In the wake of such defeats, Helms gave up on making attempts at managing the intelligence community. At one point, months later, he observed to his staff that while he, as DCI, was theoretically responsible for 100 percent of the nation's intelligence activities, he in fact controlled less than 15 percent of the community's assets—and most of the other 85 percent belonged to the Secretary of Defense and the Joint Chiefs of Staff.
Under such circumstances, Helms concluded, it was unrealistic for any DCI to think that he could have a significant influence on U.S. intelligence resource decisions or the shaping of the intelligence community.
But when the Nixon administration took over in 1969, some very powerful people, including Defense Secretary Melvin Laird and the President himself, became concerned about the seemingly uncontrolled expansion of the Pentagon's intelligence programs.
Laird said in his 1970 Defense budget statement: Intelligence is both critical and costly. Yet we have found intelligence activities, with management overlapping or nonexistent.
Deficiencies have provoked criticism that became known even outside the intelligence community. These criticisms can be summarized in five principal points:
1. Our intelligence product was being evaluated poorly.[11]
2. Various intelligence-gathering activities overlapped and there was no mechanism to eliminate the overlap.
3. There was no coordinated long-range program for resource management and programming.
4. Significant gaps in intelligence-gathering went unnoticed.

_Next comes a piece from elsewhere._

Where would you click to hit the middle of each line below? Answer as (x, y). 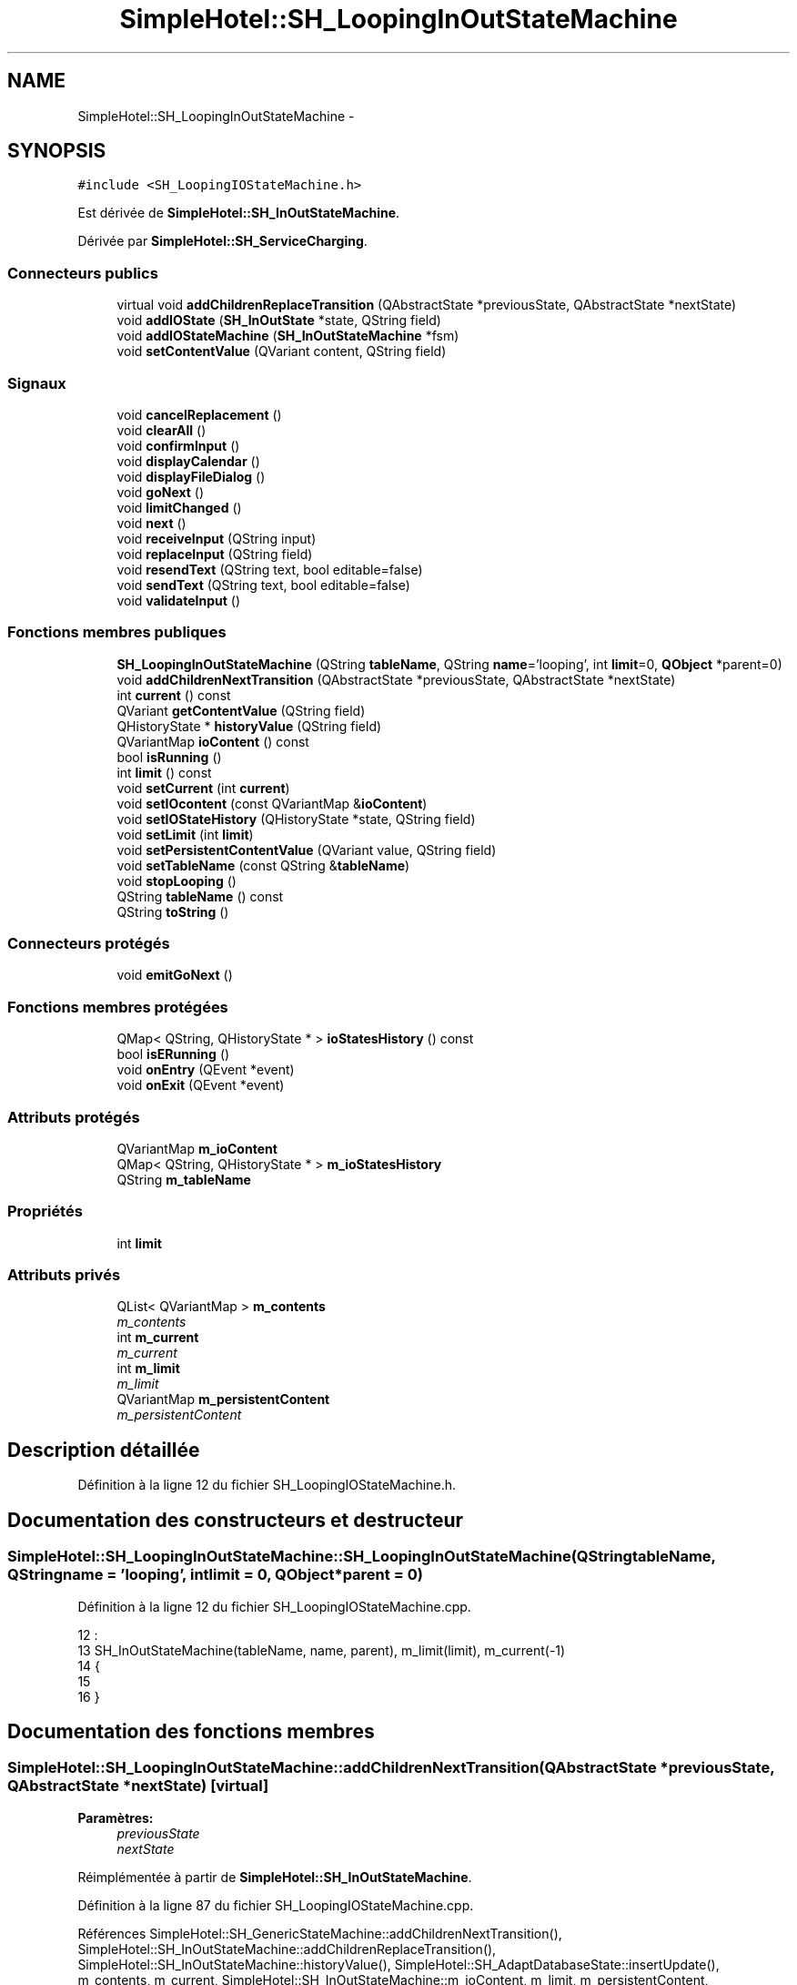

5. The intelligence community failed to maintain frank and unrestricted channels of internal communication.
That same year President Nixon appointed a "blue ribbon" panel chaired by Gilbert W. Fitzhugh, chairman of the board of the Metropolitan Life Insurance Company, to conduct a review of the Defense Department's entire operations and organization. Fitzhugh declared at a July 1970 press conference that his investigation showed that the Pentagon was "an impossible organization to administer in its present form, just an amorphous lump." [ Did anyone on Earth, who was in position to act against this 'lump', do so is the question 40 years later.DC]
Then turning to military spying, he stated, "I believe that the Pentagon suffers from too much intelligence. They can't use what they get because there is too much collected. It would almost be better that they didn't have it because it's difficult to find out what's important."
The Fitzhugh panel recommended a series of economies in Pentagon espionage and also urged that a new post of Assistant Secretary of Defense for Intelligence be created.
Under this proposal, the various military intelligence agencies, which previously had been scattered all over the Defense Department's organizational chart, were to be put under the authority of the new Assistant Secretary, who in turn would report to Secretary Laird.
By 1971, before the Fitzhugh recommendations were put into effect, the House Committee on Appropriations had become aware that military intelligence was in need of a shake-up.
The committee released a little-noticed but blistering report which stated that "the intelligence operations of the Department of Defense have grown beyond the actual needs of the Department and are now receiving an inordinate share of the fiscal resources of the Department."
The congressional report continued, "Redundancy is the watch word of many intelligence operations.... Coordination is less effective than it should be. Far more material is collected than is essential. Material is collected which cannot be evaluated ... and is therefore wasted. New intelligence means have become available ... without offsetting reductions in old procedures."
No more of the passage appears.